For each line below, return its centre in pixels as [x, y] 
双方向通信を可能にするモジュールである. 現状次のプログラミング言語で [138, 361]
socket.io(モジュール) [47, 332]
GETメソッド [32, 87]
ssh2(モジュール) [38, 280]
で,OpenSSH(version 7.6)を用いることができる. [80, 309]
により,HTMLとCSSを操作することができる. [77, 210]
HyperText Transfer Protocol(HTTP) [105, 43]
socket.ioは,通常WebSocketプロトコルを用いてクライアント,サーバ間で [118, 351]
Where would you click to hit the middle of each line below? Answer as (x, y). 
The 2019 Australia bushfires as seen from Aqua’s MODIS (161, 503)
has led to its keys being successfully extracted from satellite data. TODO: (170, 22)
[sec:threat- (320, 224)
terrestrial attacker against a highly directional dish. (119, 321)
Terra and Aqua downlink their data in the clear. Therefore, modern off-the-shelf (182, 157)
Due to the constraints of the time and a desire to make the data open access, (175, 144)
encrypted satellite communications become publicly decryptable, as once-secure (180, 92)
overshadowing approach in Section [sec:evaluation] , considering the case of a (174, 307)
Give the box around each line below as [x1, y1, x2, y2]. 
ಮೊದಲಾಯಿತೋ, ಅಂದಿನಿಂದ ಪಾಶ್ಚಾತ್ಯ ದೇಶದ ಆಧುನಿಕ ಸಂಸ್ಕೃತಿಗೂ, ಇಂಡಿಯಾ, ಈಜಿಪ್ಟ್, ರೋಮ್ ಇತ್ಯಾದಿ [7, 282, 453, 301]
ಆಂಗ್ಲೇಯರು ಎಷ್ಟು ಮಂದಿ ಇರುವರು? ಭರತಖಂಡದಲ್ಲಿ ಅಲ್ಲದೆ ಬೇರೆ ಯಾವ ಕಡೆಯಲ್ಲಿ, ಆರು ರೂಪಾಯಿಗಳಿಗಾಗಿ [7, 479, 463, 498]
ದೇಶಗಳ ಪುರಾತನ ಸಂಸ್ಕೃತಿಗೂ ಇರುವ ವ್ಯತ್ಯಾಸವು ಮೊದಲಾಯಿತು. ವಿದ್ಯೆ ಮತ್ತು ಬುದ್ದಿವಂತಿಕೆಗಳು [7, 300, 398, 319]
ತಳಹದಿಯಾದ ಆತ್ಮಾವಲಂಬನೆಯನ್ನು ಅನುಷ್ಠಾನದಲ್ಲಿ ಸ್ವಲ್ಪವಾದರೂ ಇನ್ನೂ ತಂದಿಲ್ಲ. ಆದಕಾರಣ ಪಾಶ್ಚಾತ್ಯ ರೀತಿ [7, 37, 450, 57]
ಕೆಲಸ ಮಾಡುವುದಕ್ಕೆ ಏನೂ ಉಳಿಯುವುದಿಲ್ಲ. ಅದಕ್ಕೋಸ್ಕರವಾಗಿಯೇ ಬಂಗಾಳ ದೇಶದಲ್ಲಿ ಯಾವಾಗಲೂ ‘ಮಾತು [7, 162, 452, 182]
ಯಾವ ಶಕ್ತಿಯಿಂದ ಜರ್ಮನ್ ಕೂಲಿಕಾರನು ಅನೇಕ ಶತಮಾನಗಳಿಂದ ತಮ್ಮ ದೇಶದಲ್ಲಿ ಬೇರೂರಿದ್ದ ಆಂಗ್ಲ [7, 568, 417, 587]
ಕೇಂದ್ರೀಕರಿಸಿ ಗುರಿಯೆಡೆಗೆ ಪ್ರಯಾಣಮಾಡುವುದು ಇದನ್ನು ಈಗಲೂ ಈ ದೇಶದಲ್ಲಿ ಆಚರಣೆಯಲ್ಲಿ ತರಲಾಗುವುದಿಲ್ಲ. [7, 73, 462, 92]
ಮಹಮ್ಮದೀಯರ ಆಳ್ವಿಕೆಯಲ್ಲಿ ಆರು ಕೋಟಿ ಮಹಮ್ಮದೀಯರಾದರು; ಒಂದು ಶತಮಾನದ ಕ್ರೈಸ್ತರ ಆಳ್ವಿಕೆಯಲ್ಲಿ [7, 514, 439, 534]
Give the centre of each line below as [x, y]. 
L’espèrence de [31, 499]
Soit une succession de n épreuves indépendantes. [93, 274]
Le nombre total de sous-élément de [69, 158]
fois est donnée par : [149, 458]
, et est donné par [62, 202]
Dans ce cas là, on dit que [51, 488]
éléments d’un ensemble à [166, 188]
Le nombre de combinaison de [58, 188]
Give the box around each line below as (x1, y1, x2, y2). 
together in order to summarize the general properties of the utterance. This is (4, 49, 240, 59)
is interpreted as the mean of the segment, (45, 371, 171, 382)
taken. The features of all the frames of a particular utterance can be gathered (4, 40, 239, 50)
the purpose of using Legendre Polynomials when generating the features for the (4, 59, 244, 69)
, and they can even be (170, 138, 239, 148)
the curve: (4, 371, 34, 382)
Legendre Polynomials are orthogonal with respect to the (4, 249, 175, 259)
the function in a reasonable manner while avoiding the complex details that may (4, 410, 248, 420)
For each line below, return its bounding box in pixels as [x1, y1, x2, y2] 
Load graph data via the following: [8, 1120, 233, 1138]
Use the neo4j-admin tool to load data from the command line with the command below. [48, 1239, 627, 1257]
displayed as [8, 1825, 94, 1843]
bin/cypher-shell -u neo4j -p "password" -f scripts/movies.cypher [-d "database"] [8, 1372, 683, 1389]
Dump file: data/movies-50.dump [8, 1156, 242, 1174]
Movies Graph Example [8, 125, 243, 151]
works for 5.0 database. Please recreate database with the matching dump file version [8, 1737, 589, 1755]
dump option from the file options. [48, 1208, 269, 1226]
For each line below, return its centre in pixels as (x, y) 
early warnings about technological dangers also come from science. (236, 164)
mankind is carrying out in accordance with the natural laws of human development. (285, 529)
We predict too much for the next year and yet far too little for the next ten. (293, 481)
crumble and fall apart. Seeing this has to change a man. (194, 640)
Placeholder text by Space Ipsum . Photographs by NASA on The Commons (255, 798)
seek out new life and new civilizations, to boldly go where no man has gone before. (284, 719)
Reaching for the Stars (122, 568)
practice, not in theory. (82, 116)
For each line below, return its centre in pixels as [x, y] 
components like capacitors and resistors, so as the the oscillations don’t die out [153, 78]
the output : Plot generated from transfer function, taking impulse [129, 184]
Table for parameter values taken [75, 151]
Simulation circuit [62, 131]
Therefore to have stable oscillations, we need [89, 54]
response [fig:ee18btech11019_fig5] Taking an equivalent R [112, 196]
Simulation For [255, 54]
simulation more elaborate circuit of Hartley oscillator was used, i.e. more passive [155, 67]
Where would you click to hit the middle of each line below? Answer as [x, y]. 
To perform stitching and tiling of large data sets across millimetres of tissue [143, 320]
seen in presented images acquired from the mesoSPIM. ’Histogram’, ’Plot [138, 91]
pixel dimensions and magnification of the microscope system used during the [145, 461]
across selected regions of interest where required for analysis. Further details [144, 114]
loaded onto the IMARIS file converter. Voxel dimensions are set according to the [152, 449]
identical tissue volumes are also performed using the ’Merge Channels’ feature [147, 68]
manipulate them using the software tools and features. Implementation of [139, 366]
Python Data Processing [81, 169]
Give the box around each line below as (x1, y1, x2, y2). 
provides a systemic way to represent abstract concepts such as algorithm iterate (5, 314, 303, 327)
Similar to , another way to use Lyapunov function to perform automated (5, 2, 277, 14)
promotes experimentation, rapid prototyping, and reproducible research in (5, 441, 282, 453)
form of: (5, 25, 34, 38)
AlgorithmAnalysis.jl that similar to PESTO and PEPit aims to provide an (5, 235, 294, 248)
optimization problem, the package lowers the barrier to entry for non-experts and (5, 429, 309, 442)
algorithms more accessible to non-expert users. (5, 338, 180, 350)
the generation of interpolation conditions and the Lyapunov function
= = = = = = =
■ Work order
Please copy, exactly and with nothing else, the lines above beginning at the line that has "seen in presented" and ending with the line that has "algorithms more accessible".

■ Exercise solution
seen in presented images acquired from the mesoSPIM. ’Histogram’, ’Plot [138, 91]
pixel dimensions and magnification of the microscope system used during the [145, 461]
across selected regions of interest where required for analysis. Further details [144, 114]
loaded onto the IMARIS file converter. Voxel dimensions are set according to the [152, 449]
identical tissue volumes are also performed using the ’Merge Channels’ feature [147, 68]
manipulate them using the software tools and features. Implementation of [139, 366]
Python Data Processing [81, 169]
Give the box around each line below as (x1, y1, x2, y2). 
provides a systemic way to represent abstract concepts such as algorithm iterate (5, 314, 303, 327)
Similar to , another way to use Lyapunov function to perform automated (5, 2, 277, 14)
promotes experimentation, rapid prototyping, and reproducible research in (5, 441, 282, 453)
form of: (5, 25, 34, 38)
AlgorithmAnalysis.jl that similar to PESTO and PEPit aims to provide an (5, 235, 294, 248)
optimization problem, the package lowers the barrier to entry for non-experts and (5, 429, 309, 442)
algorithms more accessible to non-expert users. (5, 338, 180, 350)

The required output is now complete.